Re: Locking and Delay in a Bottleneck



what about the tsql variable assignment trick?

update table with (holdlock, xlock, rowlock) set @val = col = col + 1
where ...

that should avoid the gap issue on rollback, and provide proper concurrency
control, right?

--
Kevin G. Boles
Indicium Resources, Inc.
SQL Server MVP
kgboles a earthlink dt net


"TheSQLGuru" <kgboles@xxxxxxxxxxxxx> wrote in message
news:0tudncsTCaz21VfXnZ2dnUVZ_hqdnZ2d@xxxxxxxxxxxxxxxx
First time I have been called a "joker" Erland! :-) I did miss the
requirement that there be no gaps.
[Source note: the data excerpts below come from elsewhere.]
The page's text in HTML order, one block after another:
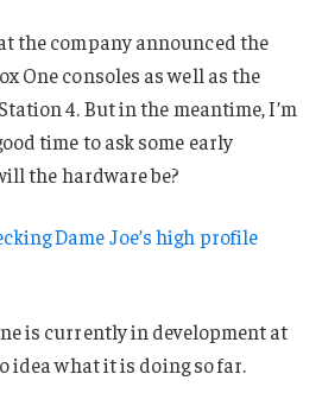
the company announced the
One consoles as well as the
4. But in the meantime, I’m
time to ask some early
the hardware be?
Dame Joe’s high profile
is currently in development at
idea what it is doing so far.
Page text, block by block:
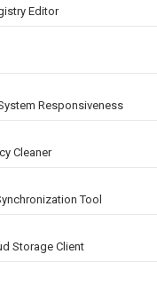
Editor
Responsiveness
Cleaner
Tool
Storage Client
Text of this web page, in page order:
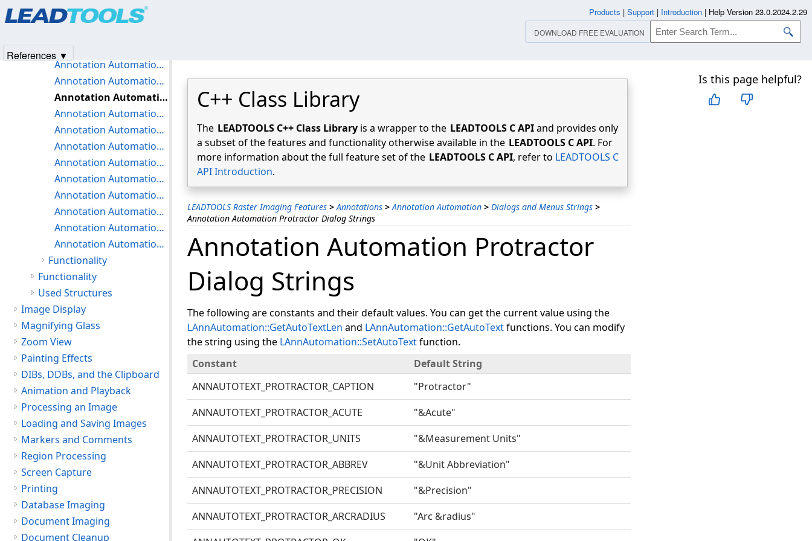
C++ Class Library
The LEADTOOLS C++ Class Library is a wrapper to the LEADTOOLS C APIand provides only
a subset of the features and functionality otherwise available in the LEADTOOLS C API. For
more information about the full feature set of the LEADTOOLS C API, refer to LEADTOOLS C
API Introduction.
LEADTOOLS Raster Imaging Features > Annotations > Annotation Automation > Dialogs and Menus Strings >
Annotation Automation Protractor Dialog Strings
Is this page helpful?
Annotation Automation Protractor
Dialog Strings
The following are constants and their default values. You can get the current value using the
LAnnAutomation::GetAutoTextLen and LAnnAutomation::GetAutoTextfunctions. You can modify
the string using the LAnnAutomation::SetAutoTextfunction.
Constant
Default String
ANNAUTOTEXT_PROTRACTOR_CAPTION
"Protractor"
ANNAUTOTEXT_PROTRACTOR_ACUTE
"&Acute"
ANNAUTOTEXT_PROTRACTOR_UNITS
"&Measurement Units"
ANNAUTOTEXT_PROTRACTOR_ABBREV
"&Unit Abbreviation"
ANNAUTOTEXT_PROTRACTOR_PRECISION
"&Precision"
ANNAUTOTEXT_PROTRACTOR_ARCRADIUS
"Arc &radius"
Annotation Automation Play Video Dialog Strings
Annotation Automation Point Dialog Strings
Annotation Automation Protractor Dialog Strings
Annotation Automation Pushpin Dialog Strings
Annotation Automation ROP2 Dialog Strings
Annotation Automation Ruler Dialog Strings
Annotation Automation Stamp Dialog Strings
Annotation Automation Stamp Metafile Dialog Strings
Annotation Automation Text Dialog Strings
Annotation Automation ToolTip Dialog Strings
Annotation Automation Transparent Color Dialog Strings
Annotation Automation Video Dialog Strings
Functionality
Functionality
Used Structures
Image Display
Magnifying Glass
Zoom View
Painting Effects
DIBs, DDBs, and the Clipboard
Animation and Playback
Processing an Image
Loading and Saving Images
Markers and Comments
Region Processing
Screen Capture
Printing
Database Imaging
Document Imaging
Document Cleanup
Products | Support | Introduction | Help Version 23.0.2024.2.29
DOWNLOAD FREE EVALUATION
References ▼
Products|Support| Contact Us
© 1991-2025Apryse Sofware Corp.

But I must ask why that is a
requirement.

Also, OP mentions GL table already having an identity PK. Note that there
is no limitation to the number of identity columns you can have AFAIK.
You should be able to convert SNo to identity, set the value with dbcc
checkident and you should be good to go - assuming you can allow for the
occassional gap which would occur if you do a rollback tran after
inserting and before committing.

--
Kevin G. Boles
Indicium Resources, Inc.
SQL Server MVP
kgboles a earthlink dt net


"Erland Sommarskog" <esquel@xxxxxxxxxxxxx> wrote in message
news:Xns9C9AB00AC40E3Yazorman@xxxxxxxxxxxx
Bassam (egbas@xxxxxxxxx) writes:
I developed a financial application having many modules like invoices ,
purchasing , general journal vouchers , etc , about 15 modules (Assets ,
Invoices , Purchasing , etc) are generating a journal voucher
accompanying
the saving transaction , this journal voucher is having a header table
called GJ and a details table called GJDetails

I need to serial the entries in the GJ in a column called SNo
(int-Unique constraint) , since im using a Read Committed transaction
level at client while saving any transaction in those modules , I update
the counter in a separate table for the serial to increase it by one ,
table called GJSerial , Column Called NextSNo

Update GJSerial Set NextNo=NextNo+1

Now the problem is , due to Read Committed Transaction Level , it locks
the NextNo row once updated till the transaction is committed , so all
the modules in different users over the network are having to wait for
any transaction to be committed before they can themselves increase the
GJSerial and start their saving process , some clients are in a remote
sites with slow links , those clients are locking the row in GJSerial
table for the more speed links and cause the entire network to be very
slow sometimes with a timeout errors as they are all waiting for each
other to take the next GJ SNo

With your experience , how can I solve this problem and at the same time
serial the Journal vouchers without serial gaps ?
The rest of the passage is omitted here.